Association Between Dopamine Beta-Hydroxylase 19-bp Insertion/Deletion Polymorphism and Major Depressive Disorder

Norepinephrine and dopamine mediate important aspects of several psychoses, including major depressive disorder (MDD). Dopamine beta-hydroxylase (DBH) catalyzes the conversion of dopamine to norepinephrine in central neurons and thus is critically involved in maintaining the transformational homeostasis. Functional polymorphisms have been reported in DBH gene, including a 19-bp insertion/deletion polymorphism (DBH5'-insertion/deletion (Ins/Del)) and a single nucleotide polymorphism (-1021C/T). The purpose of this study was to investigate whether there was an association between the two functional polymorphisms and MDD in a Han Chinese population.

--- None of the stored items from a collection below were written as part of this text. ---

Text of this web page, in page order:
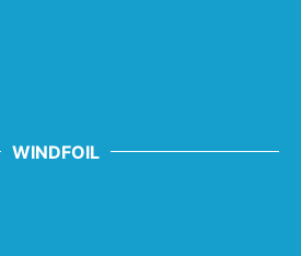
WINDFOIL
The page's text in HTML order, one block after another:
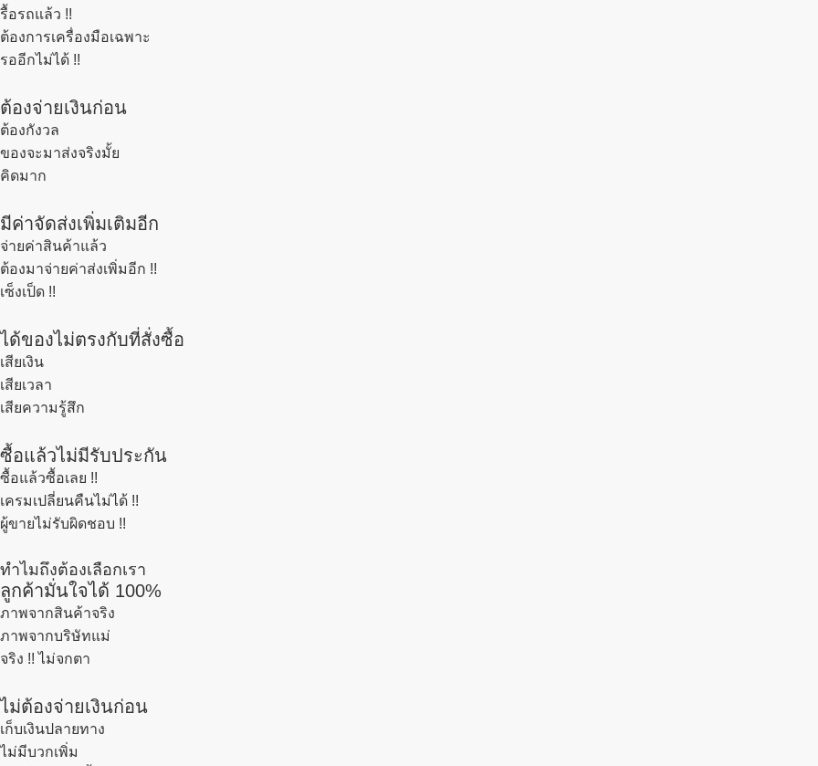
รื้อรถแล้ว !!
ต้องการเครื่องมือเฉพาะ
รออีกไม่ได้ !!
ต้องจ่ายเงินก่อน
ต้องกังวล
ของจะมาส่งจริงมั้ย
คิดมาก
มีค่าจัดส่งเพิ่มเติมอีก
จ่ายค่าสินค้าแล้ว
ต้องมาจ่ายค่าส่งเพิ่มอีก !!
เซ็งเป็ด !!
ได้ของไม่ตรงกับที่สั่งซื้อ
เสียเงิน
เสียเวลา
เสียความรู้สึก
ซื้อแล้วไม่มีรับประกัน
ซื้อแล้วซื้อเลย !!
เครมเปลี่ยนคืนไม่ได้ !!
ผู้ขายไม่รับผิดชอบ !!
ทำไมถึงต้องเลือกเรา
ลูกค้ามั่นใจได้ 100%
ภาพจากสินค้าจริง
ภาพจากบริษัทแม่
จริง !! ไม่จกตา
ไม่ต้องจ่ายเงินก่อน
เก็บเงินปลายทาง
ไม่มีบวกเพิ่ม
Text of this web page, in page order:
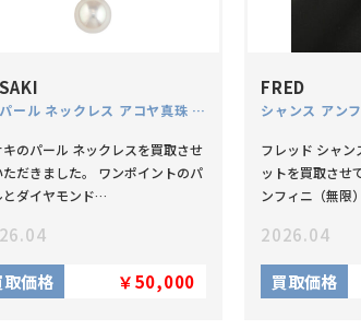
1P パール ネックレス アコヤ真珠 8.5mm ダイヤモンド 0.09ct Pt850
キのパール ネックレスを買取させ
だきました。 ワンポイントのパ
とダイヤモンド…
取価格 ￥50,000
FRED
フレッド シャン
ットを買取させ
ンフィニ（無限
2026.04
買取価格
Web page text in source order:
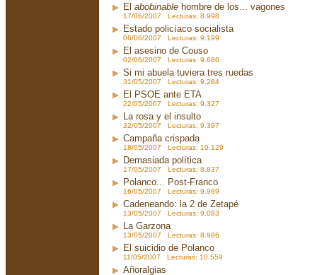
El abobinable hombre de los... vagones
17/06/2007 Lecturas: 8.998
Estado policíaco socialista
06/06/2007 Lecturas: 9.199
El asesino de Couso
02/06/2007 Lecturas: 9.686
Si mi abuela tuviera tres ruedas
31/05/2007 Lecturas: 9.284
El PSOE ante ETA
22/05/2007 Lecturas: 9.327
La rosa y el insulto
22/05/2007 Lecturas: 9.397
Campaña crispada
18/05/2007 Lecturas: 10.129
Demasiada política
17/05/2007 Lecturas: 8.837
Polanco... Post-Franco
16/05/2007 Lecturas: 9.989
Cadeneando: la 2 de Zetapé
13/05/2007 Lecturas: 9.083
La Garzona
13/05/2007 Lecturas: 8.986
El suicidio de Polanco
11/05/2007 Lecturas: 10.559
Añoralgias
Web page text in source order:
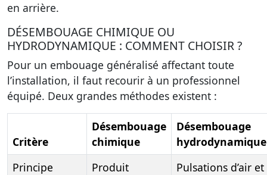
en arrière.
DÉSEMBOUAGE CHIMIQUE OU
HYDRODYNAMIQUE : COMMENT CHOISIR ?
Pour un embouage généralisé affectant toute
l’installation, il faut recourir à un professionnel
équipé. Deux grandes méthodes existent :
Critère
Désembouage
chimique
Désembouage
hydrodynamique
Principe
Produit
Pulsations d’air et
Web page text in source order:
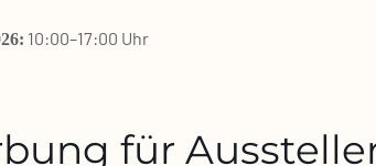
10:00–17:00 Uhr
für
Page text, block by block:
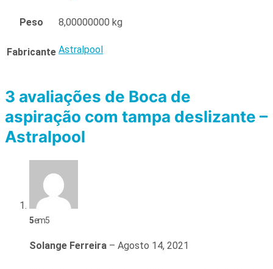
Peso 8,00000000 kg
Fabricante Astralpool
3 avaliações de Boca de
aspiração com tampa deslizante –
Astralpool
5em 5
Solange Ferreira – Agosto 14, 2021
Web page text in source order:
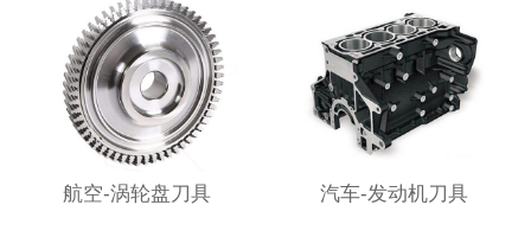
航空-涡轮盘刀具 汽车-发动机刀具
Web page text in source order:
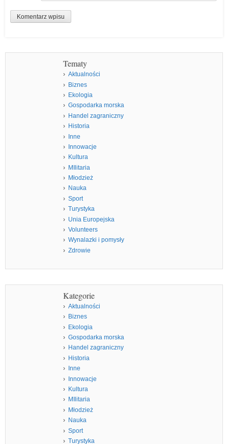
Tematy
Aktualności
Biznes
Ekologia
Gospodarka morska
Handel zagraniczny
Historia
Inne
Innowacje
Kultura
MIlitaria
Młodzież
Nauka
Sport
Turystyka
Unia Europejska
Volunteers
Wynalazki i pomysły
Zdrowie
Kategorie
Aktualności
Biznes
Ekologia
Gospodarka morska
Handel zagraniczny
Historia
Inne
Innowacje
Kultura
MIlitaria
Młodzież
Nauka
Sport
Turystyka
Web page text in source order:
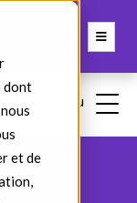
dont
et de
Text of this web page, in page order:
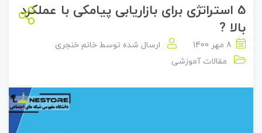
5 استراتژی برای بازاریابی پیامکی با عملکرد
بالا ?
8 مهر 1400 ارسال شده توسط خانم خنجری
مقالات آموزشی
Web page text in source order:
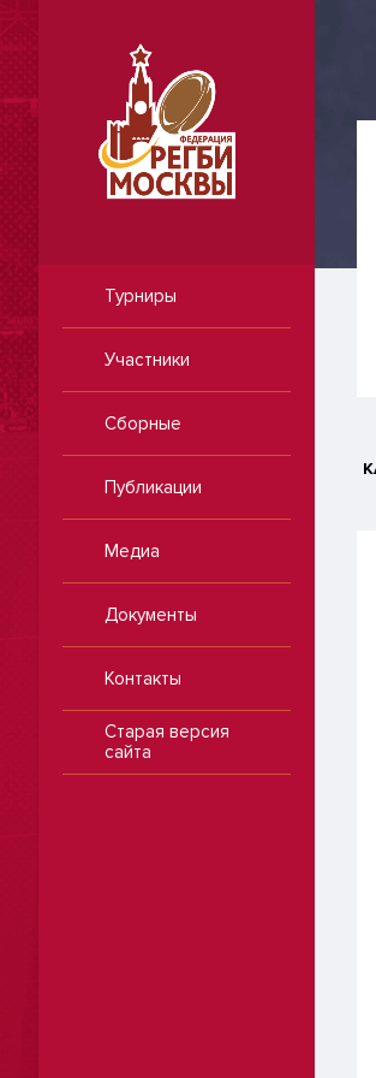
Турниры
Участники
Сборные
Публикации
Медиа
Документы
Контакты
Старая версия
сайта
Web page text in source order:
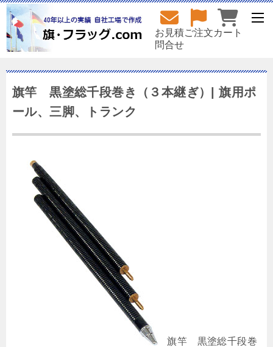
お見積
問合せ
ご注文カート
旗竿 黒塗総千段巻き（３本継ぎ）| 旗用ポ
ール、三脚、トランク
旗竿 黒塗総千段巻
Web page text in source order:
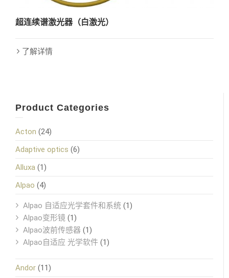
超连续谱激光器（白激光）
了解详情
Product Categories
Acton (24)
Adaptive optics (6)
Alluxa (1)
Alpao (4)
Alpao 自适应光学套件和系统 (1)
Alpao变形镜 (1)
Alpao波前传感器 (1)
Alpao自适应 光学软件 (1)
Andor (11)
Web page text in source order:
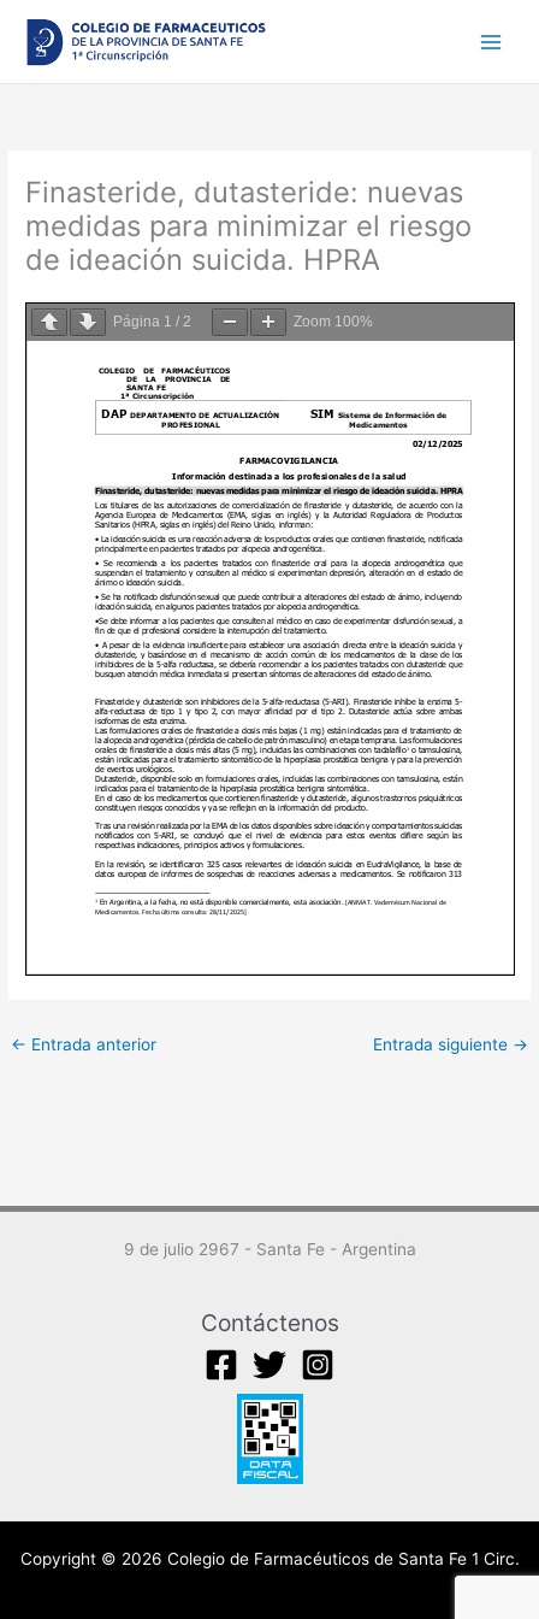
contenido
Finasteride, dutasteride: nuevas
medidas para minimizar el riesgo
de ideación suicida. HPRA
Página 1 /2 Zoom 100%
← Entrada anterior Entrada siguiente →
9 de julio 2967 - Santa Fe - Argentina
Contáctenos
Copyright © 2026 Colegio de Farmacéuticos de Santa Fe 1 Circ.
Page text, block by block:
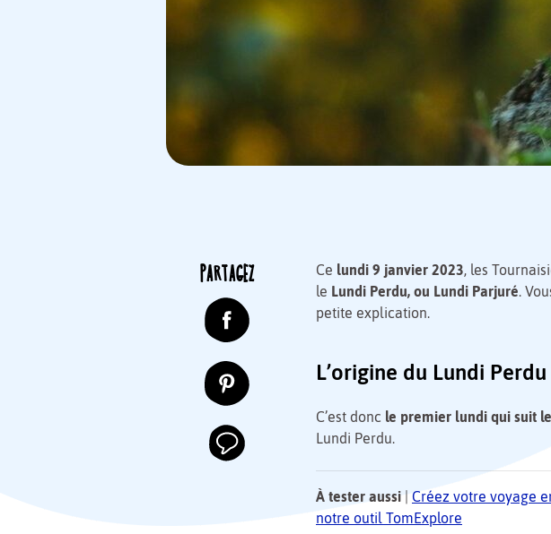
PARTAGEZ Ce lundi 9 janvier 2023, les
le Lundi Perdu, ou Lundi Parjuré.
petite explication.
L’origine du Lundi Perdu
C’est donc le premier lundi qui suit
Lundi Perdu.
À tester aussi
Créez votre voyage
notre outil TomExplore
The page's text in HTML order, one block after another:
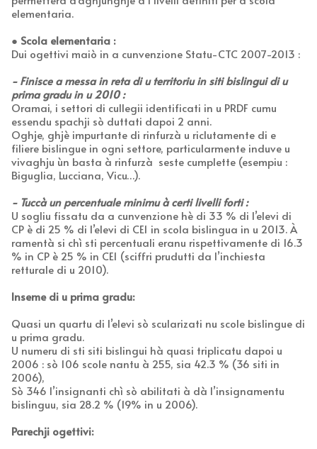
elementaria.
● Scola elementaria :
Dui ogettivi maiò in a cunvenzione Statu-CTC 2007-2013 :
- Finisce a messa in reta di u territoriu in siti bislingui di u
prima gradu in u 2010 :
Oramai, i settori di cullegii identificati in u PRDF cumu
essendu spachji sò duttati dapoi 2 anni.
Oghje, ghjè impurtante di rinfurzà u riclutamente di e
filiere bislingue in ogni settore, particularmente induve u
vivaghju ùn basta à rinfurzà seste cumplette (esempiu :
Biguglia, Lucciana, Vicu…).
- Tuccà un percentuale minimu à certi livelli forti :
U sogliu fissatu da a cunvenzione hè di 33 % di l’elevi di
CP è di 25 % di l’elevi di CE1 in scola bislingua in u 2013. À
ramentà si chì sti percentuali eranu rispettivamente di 16.3
% in CP è 25 % in CE1 (sciffri prudutti da l’inchiesta
retturale di u 2010).
Inseme di u prima gradu:
Quasi un quartu di l’elevi sò scularizati nu scole bislingue di
u prima gradu.
U numeru di sti siti bislingui hà quasi triplicatu dapoi u
2006 : sò 106 scole nantu à 255, sia 42.3 % (36 siti in
2006),
Sò 346 l’insignanti chì sò abilitati à dà l’insignamentu
bislinguu, sia 28.2 % (19% in u 2006).
Parechji ogettivi:
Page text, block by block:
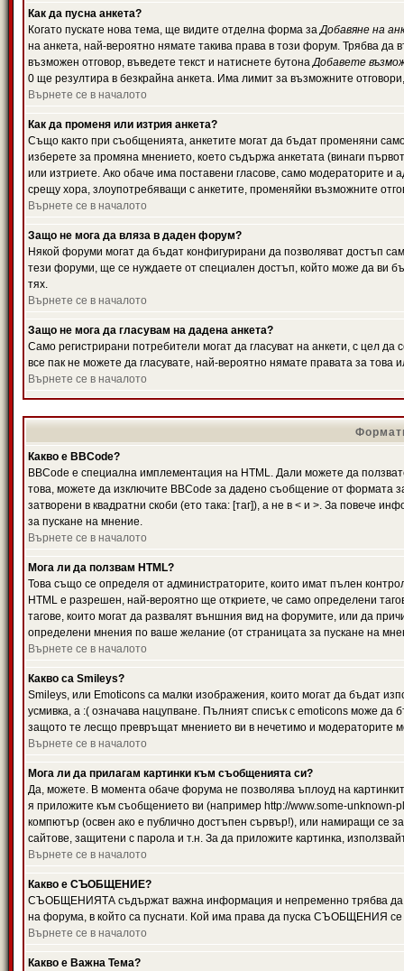
Как да пусна анкета?
Когато пускате нова тема, ще видите отделна форма заДобавяне на
на анкета, най-вероятно нямате такива права в този форум. Трябва да
възможен отговор, въведете текст и натиснете бутонаДобавете
0 ще резултира в безкрайна анкета. Има лимит за възможните
Върнете се в началото
Как да променя или изтрия анкета?
Също както при съобщенията, анкетите могат да бъдат променяни
изберете за промяна мнението, което съдържа анкетата (винаги
или изтриете. Ако обаче има поставени гласове, само модераторите и
срещу хора, злоупотребяващи с анкетите, променяйки възможните
Върнете се в началото
Защо не мога да вляза в даден форум?
Някой форуми могат да бъдат конфигурирани да позволяват достъп
тези форуми, ще се нуждаете от специален достъп, който може да ви
тях.
Върнете се в началото
Защо не мога да гласувам на дадена анкета?
Само регистрирани потребители могат да гласуват на анкети, с цел
все пак не можете да гласувате, най-вероятно нямате правата за това
Върнете се в началото
Какво е BBCode?
BBCode е специална имплементация на HTML. Дали можете да
това, можете да изключите BBCode за дадено съобщение от формата
затворени в квадратни скоби (ето така: [таг]), а не в < и >. За повече
за пускане на мнение.
Върнете се в началото
Мога ли да ползвам HTML?
Това също се определя от администраторите, които имат пълен
HTML е разрешен, най-вероятно ще откриете, че само определени
тагове, които могат да развалят външния вид на форумите, или да
определени мнения по ваше желание (от страницата за пускане на
Върнете се в началото
Какво са Smileys?
Smileys, или Emoticons са малки изображения, които могат да бъдат
усмивка, а :( означава нацупване. Пълният списък с emoticons може да
защото те лесщо превръщат мнението ви в нечетимо и модераторите
Върнете се в началото
Мога ли да прилагам картинки към съобщенията си?
Да, можете. В момента обаче форума не позволява ъплоуд на
я приложите към съобщението ви (например http://www.some-
компютър (освен ако е публично достъпен сървър!), или намиращи се
сайтове, защитени с парола и т.н. За да приложите картинка,
Върнете се в началото
Какво е СЪОБЩЕНИЕ?
СЪОБЩЕНИЯТА съдържат важна информация и непременно трябва да
на форума, в който са пуснати. Кой има права да пуска СЪОБЩЕНИЯ се
Върнете се в началото
Какво е Важна Тема?

DBH5'-Ins/Del and -1021C/T polymorphism in promoter region of DBH gene was analyzed in 313 patients with MDD and 318 healthy subjects by using polymerase chain reaction (PCR) and restriction fragment length polymorphism (RFLP) analysis. The results showed statistically significant associations for genotypic distribution between the DBH5'-Ins/Del polymorphism and MDD (P=0.007). Individuals with Del/Del genotype demonstrated a 1.72 times increased risk of MDD compared to those with insertion alleles (95 % confidence interval (CI) 1.20-2.47, P=0.003). Moreover, the Del/Del genotype was associated with poorer digital span and language scores than the insertion alleles in healthy subjects (P=0.041 and P=0.048, respectively). However, there was no association observed between the genotype and allele frequencies for -1021C/T and depression. Our data suggest that the DBH5'-Ins/Del polymorphism of the DBH gene may be associated with susceptibility to MDD in a Chinese population.